Magdalena was known to have no love for children. The filthy particulars of their conception troubled her and she found them altogether needful. She disdained Josephus for allowing them sanctuary at Vectis, particularly the very young and disabled. She had nine children under the age of ten in her care and found that most of them did not sufficiently earn their keep. She had the sisters work them hard, fetching water and firewood, washing plates and utensils, stuffing mattresses with fresh straw to combat the lice. When older they would have time for religious study, but until their minds were tempered by toil she considered them only good for simple hard labor.

Octavus, Josephus’s latest mistake, infuriated her.

He was incapable of following the most basic commands. He refused to empty a pot or throw a log onto the fire in the kitchen. He would not go to bed without being dragged to it or arise with the other children without being pulled from the pallet. The other children sniggered at him and called him names. At first Magdalena believed him to be willful and beat him with sticks, but in time she tired of the corporal punishment since it had no effect whatsoever, not even eliciting a satisfying cry or a whimper. And when she was done, the boy would invariably retrieve her stick from the wood pile and use it to scratch his patterns onto the dirt floor of the kitchen.

Now, with the autumn about to turn to winter, she ignored the boy completely, leaving him to his own devices. Fortunately, he ate like a small bird and made little demand on their stores.

On a cold December morning, Josephus was leaving the Scriptorium on his way to mass. The first wintry storm of the season had blown over the island during the night and left behind a coating of snow sparkling so brightly in the sunshine it stung his eyes. He rubbed his hands together for warmth and tread rapidly up the path as his toes were getting numb.

Octavus was squatting beside the path, barefoot in his thin clothes. Josephus frequently saw him in the abbey grounds. He usually paused to touch the boy’s shoulder, say a fleeting prayer that whatever malady he possessed might be healed, then quickly went on with his business. But today he was afraid the boy might freeze if left unattended. He looked around for one of the sisters but there was no one in sight.

“Octavus!” Josephus exclaimed. “Come inside! You must not be about in the snow without shoes!”

The boy had a stick in his hand and, as usual, was drawing patterns, but this time there was a hint of excitement on that blank delicate face. The snowfall had created a vast clean surface for him to scratch upon.

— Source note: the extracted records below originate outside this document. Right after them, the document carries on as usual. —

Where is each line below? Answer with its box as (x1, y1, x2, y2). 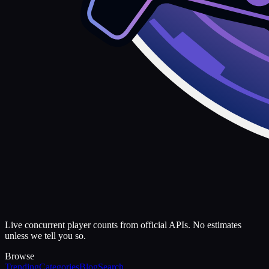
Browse (5, 251, 34, 262)
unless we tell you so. (5, 231, 86, 241)
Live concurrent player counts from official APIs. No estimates (5, 220, 241, 231)
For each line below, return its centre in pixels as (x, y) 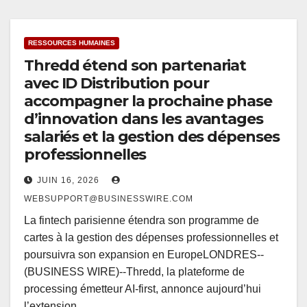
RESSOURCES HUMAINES (72, 43)
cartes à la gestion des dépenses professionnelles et (151, 238)
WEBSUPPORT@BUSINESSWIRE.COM (109, 199)
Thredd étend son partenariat (135, 66)
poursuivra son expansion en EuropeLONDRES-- (144, 255)
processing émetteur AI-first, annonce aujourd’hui (143, 289)
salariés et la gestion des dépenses (152, 137)
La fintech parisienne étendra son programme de (142, 221)
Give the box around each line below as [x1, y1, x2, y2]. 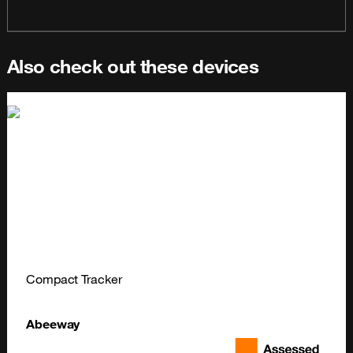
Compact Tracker [26, 270, 122, 287]
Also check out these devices [7, 54, 259, 78]
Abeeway [26, 315, 80, 332]
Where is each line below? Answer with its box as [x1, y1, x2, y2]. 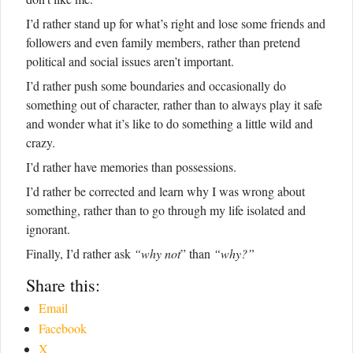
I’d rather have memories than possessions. [26, 158, 236, 176]
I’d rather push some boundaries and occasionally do [26, 77, 286, 95]
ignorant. [26, 221, 70, 238]
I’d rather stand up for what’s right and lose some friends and [26, 15, 325, 32]
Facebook [39, 320, 87, 337]
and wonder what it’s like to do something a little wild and [26, 115, 313, 132]
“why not [134, 245, 180, 262]
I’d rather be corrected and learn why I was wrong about [26, 183, 305, 200]

Josephus stood over him and was about to lift Octavus up when he stopped short and gasped.

Surely this could not be so!

Josephus shielded his eyes from the intense glare and confirmed his initial fear.

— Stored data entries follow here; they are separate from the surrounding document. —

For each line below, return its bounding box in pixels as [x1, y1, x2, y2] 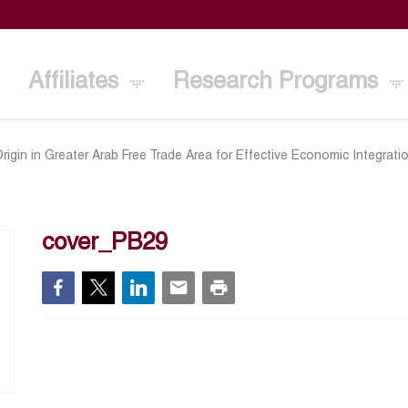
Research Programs [173, 71, 385, 93]
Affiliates [28, 71, 126, 93]
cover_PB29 [42, 232, 168, 255]
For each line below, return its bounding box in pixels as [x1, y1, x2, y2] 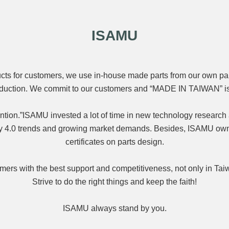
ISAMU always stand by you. [62, 204, 167, 213]
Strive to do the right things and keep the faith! [32, 177, 197, 187]
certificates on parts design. [65, 138, 164, 147]
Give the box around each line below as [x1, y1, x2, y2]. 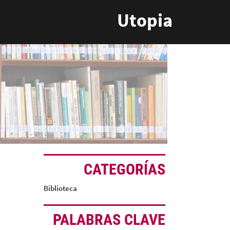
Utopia [117, 9, 172, 32]
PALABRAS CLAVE [53, 210, 166, 228]
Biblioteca [43, 183, 77, 193]
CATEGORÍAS [84, 160, 166, 178]

He bounded back to the Scriptorium and moments later returned with Paulinus, whom he dragged furiously by the sleeve, despite the protestations of the thin minister.

“What is it, Josephus?” Paulinus cried. “Why will you not say what is the matter?”

“Look!” Josephus answered. “Tell me what you see.”

Octavus continued to work his stick in the snow. The two men towered over him and studied his etchings.

“It cannot be!” Paulinus hissed.

“But surely it is,” Josephus countered.

There were letters in the snow, unmistakable letters.

S-I-G-B-E-R-T O-F T-I-S

“Sigbert of Tis?”

“He is not done,” Josephus said excitedly. “Look: Sigbert of Tisbury.”

“How can this boy write?” Paulinus asked. The monk was as white as the snow and too scared to shiver.

“I do not know,” Josephus said. “No one in his village can read or write. The sisters have certainly not been teaching him. In truth, he is considered feeble-minded.”